#### MATERIAL SUPPLIED
*****

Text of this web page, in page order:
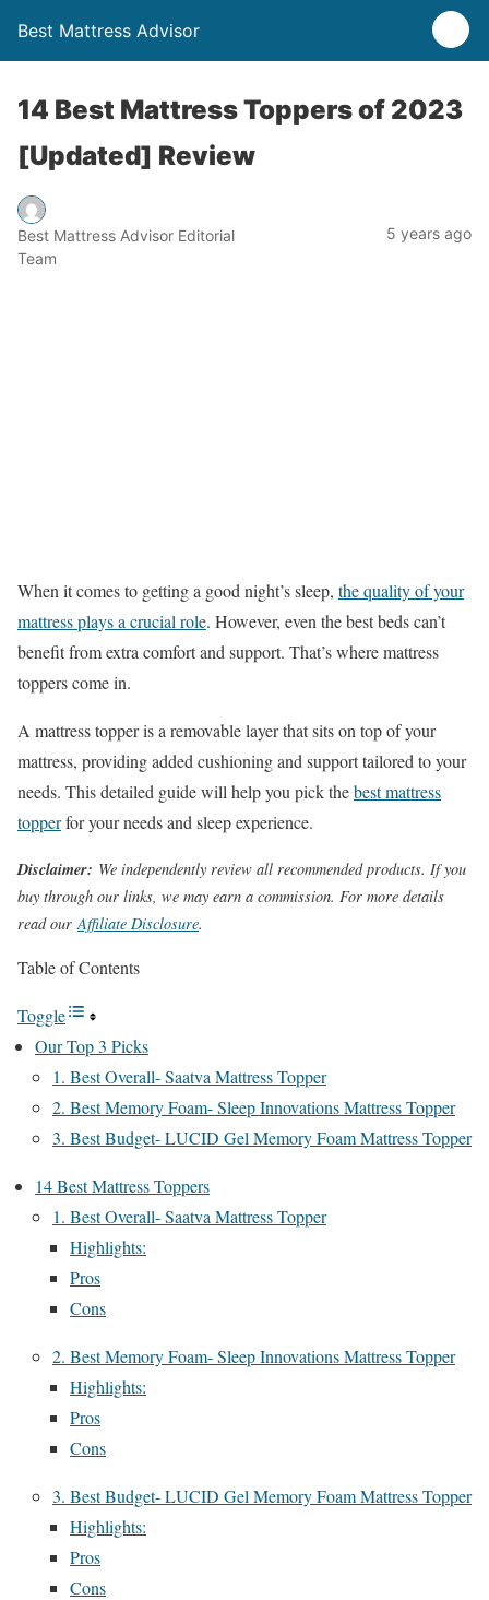
Best Mattress Advisor
14 Best Mattress Toppers of 2023
[Updated] Review
Best Mattress Advisor Editorial
Team
5 years ago
When it comes to getting a good night’s sleep, the quality of your
mattress plays a crucial role. However, even the best beds can’t
benefit from extra comfort and support. That’s where mattress
toppers come in.
A mattress topper is a removable layer that sits on top of your
mattress, providing added cushioning and support tailored to your
needs. This detailed guide will help you pick thebest mattress
topperfor your needs and sleep experience.
Disclaimer: We independently review all recommended products. If you
buy through our links, we may earn a commission. For more details
read our Affiliate Disclosure.
Table of Contents
Toggle
Our Top 3 Picks
1. Best Overall- Saatva Mattress Topper
2. Best Memory Foam- Sleep Innovations Mattress Topper
3. Best Budget- LUCID Gel Memory Foam Mattress Topper
14 Best Mattress Toppers
1. Best Overall- Saatva Mattress Topper
Highlights:
Pros
Cons
2. Best Memory Foam- Sleep Innovations Mattress Topper
Highlights:
Pros
Cons
3. Best Budget- LUCID Gel Memory Foam Mattress Topper
Highlights:
Pros
Cons
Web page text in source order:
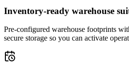
Inventory-ready warehouse
Pre-configured warehouse footprints
secure storage so you can activate
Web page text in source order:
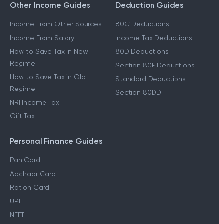
Other Income Guides
Income From Other Sources
Income From Salary
How to Save Tax in New
Regime
How to Save Tax in Old
Regime
NRI Income Tax
Gift Tax
Deduction Guides
80C Deductions
Income Tax Deductions
80D Deductions
Section 80E Deductions
Standard Deductions
Section 80DD
Personal Finance Guides
Pan Card
Aadhaar Card
Ration Card
UPI
NEFT
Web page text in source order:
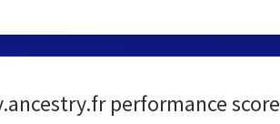
performance score

*****

Within the records above, determine how many lines contain the word "Income". Respond with that number and no other text.

#### FINAL ANSWER
5